Records from a collection:
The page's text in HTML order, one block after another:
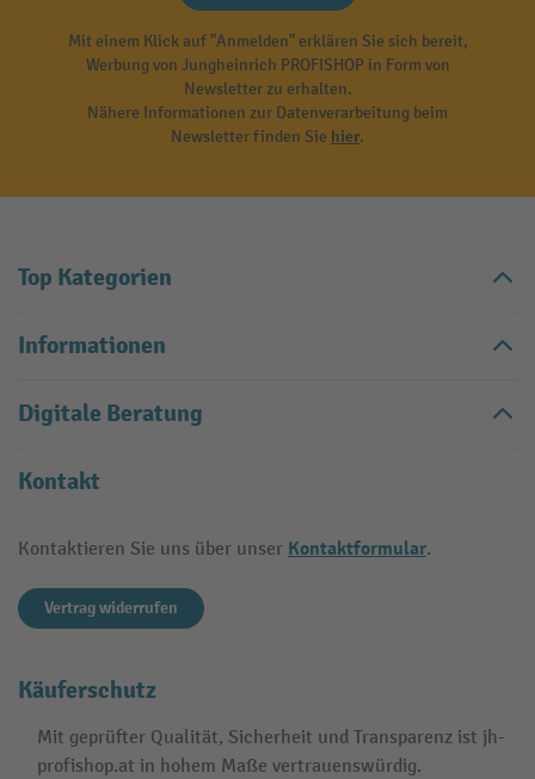
Mit einem Klick auf "Anmelden" erklären Sie sich bereit,
Werbung von Jungheinrich PROFISHOP in Form von
Newsletter zu erhalten.
Nähere Informationen zur Datenverarbeitung beim
Newsletter finden Sie hier.
Top Kategorien
Informationen
Digitale Beratung
Kontakt
Kontaktieren Sie uns über unser Kontaktformular.
Vertrag widerrufen
Käuferschutz
Mit geprüfter Qualität, Sicherheit und Transparenz ist jh-
profishop.at in hohem Maße vertrauenswürdig.
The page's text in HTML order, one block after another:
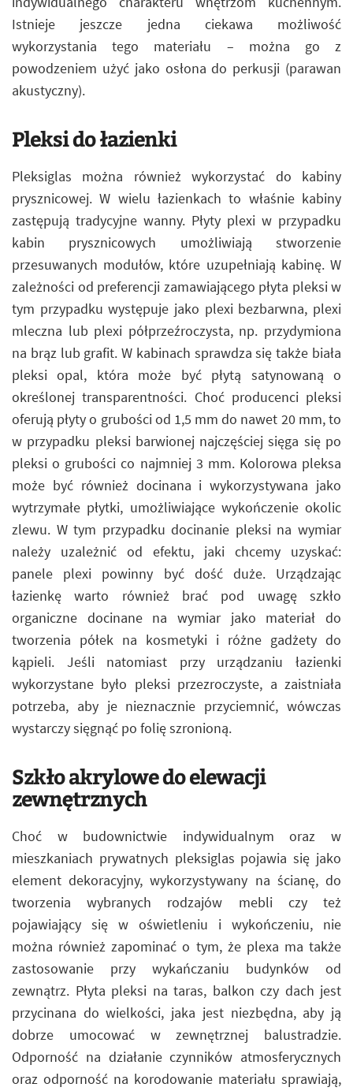
Istnieje jeszcze jedna ciekawa możliwość
wykorzystania tego materiału – można go z
powodzeniem użyć jako osłona do perkusji (parawan
akustyczny).
Pleksi do łazienki
Pleksiglas można również wykorzystać do kabiny
prysznicowej. W wielu łazienkach to właśnie kabiny
zastępują tradycyjne wanny. Płyty plexi w przypadku
kabin prysznicowych umożliwiają stworzenie
przesuwanych modułów, które uzupełniają kabinę. W
zależności od preferencji zamawiającego płyta pleksi w
tym przypadku występuje jako plexi bezbarwna, plexi
mleczna lub plexi półprzeźroczysta, np. przydymiona
na brąz lub grafit. W kabinach sprawdza się także biała
pleksi opal, która może być płytą satynowaną o
określonej transparentności. Choć producenci pleksi
oferują płyty o grubości od 1,5 mm do nawet 20 mm, to
w przypadku pleksi barwionej najczęściej sięga się po
pleksi o grubości co najmniej 3 mm. Kolorowa pleksa
może być również docinana i wykorzystywana jako
wytrzymałe płytki, umożliwiające wykończenie okolic
zlewu. W tym przypadku docinanie pleksi na wymiar
należy uzależnić od efektu, jaki chcemy uzyskać:
panele plexi powinny być dość duże. Urządzając
łazienkę warto również brać pod uwagę szkło
organiczne docinane na wymiar jako materiał do
tworzenia półek na kosmetyki i różne gadżety do
kąpieli. Jeśli natomiast przy urządzaniu łazienki
wykorzystane było pleksi przezroczyste, a zaistniała
potrzeba, aby je nieznacznie przyciemnić, wówczas
wystarczy sięgnąć po folię szronioną.
Szkło akrylowe do elewacji
zewnętrznych
Choć w budownictwie indywidualnym oraz w
mieszkaniach prywatnych pleksiglas pojawia się jako
element dekoracyjny, wykorzystywany na ścianę, do
tworzenia wybranych rodzajów mebli czy też
pojawiający się w oświetleniu i wykończeniu, nie
można również zapominać o tym, że plexa ma także
zastosowanie przy wykańczaniu budynków od
zewnątrz. Płyta pleksi na taras, balkon czy dach jest
przycinana do wielkości, jaka jest niezbędna, aby ją
dobrze umocować w zewnętrznej balustradzie.
Odporność na działanie czynników atmosferycznych
oraz odporność na korodowanie materiału sprawiają,
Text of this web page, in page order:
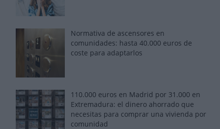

**Work item**
A copy of each line in the data above that holds the string "również" is needed.

**Response**
Pleksiglas można również wykorzystać do kabiny
może być również docinana i wykorzystywana jako
łazienkę warto również brać pod uwagę szkło
można również zapominać o tym, że plexa ma także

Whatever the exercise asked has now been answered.